7. For people in high-pressure, high-performance environments, vulnerability and self-examination can feel like a luxury or even a risk. How do you speak to that resistance?
I do not try to talk people out of the resistance. I think it is worth respecting. In genuinely high-stakes environments, there are real costs to being seen as uncertain or reflective, that is not a distortion, it is often accurate. What I try to offer is a reframe: self-examination is not about becoming softer. It is about becoming less reactive. The person who knows their triggers is harder to destabilise than the person who does not. The leader who understands their inherited patterns makes fewer decisions from fear without realising it. Clarity about yourself is a performance edge, not a departure from it. That tends to land differently than asking someone to be vulnerable. You are not asking them to open up. You are asking them to be more precise about what is actually driving them.
8. What's the one question you think more people should be asking themselves right now, but aren't?
"What are you hiding behind?"
Not as an accusation, as a genuine inquiry. Because most of us are hiding behind something. A title. A role. A version of busyness that keeps us too occupied to look. A story about why now is not the right time, why the circumstances need to change first, why we will do the inner work once things settle down.

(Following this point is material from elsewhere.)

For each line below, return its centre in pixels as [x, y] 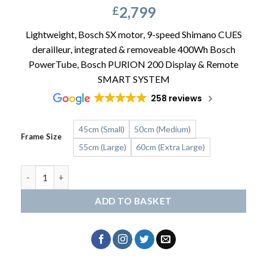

The follow-up questions matter too, what am I actually committing to, and whose version of success am I living? But I have found that "what are you hiding behind" tends to land first. It is the one that creates a pause. And in that pause, most people already know the answer. They just have not been asked directly enough to say it out loud.
Difficult times have a way of making that question harder to avoid. The hiding gets more expensive. And that, uncomfortable as it is, is often exactly where the real work begins.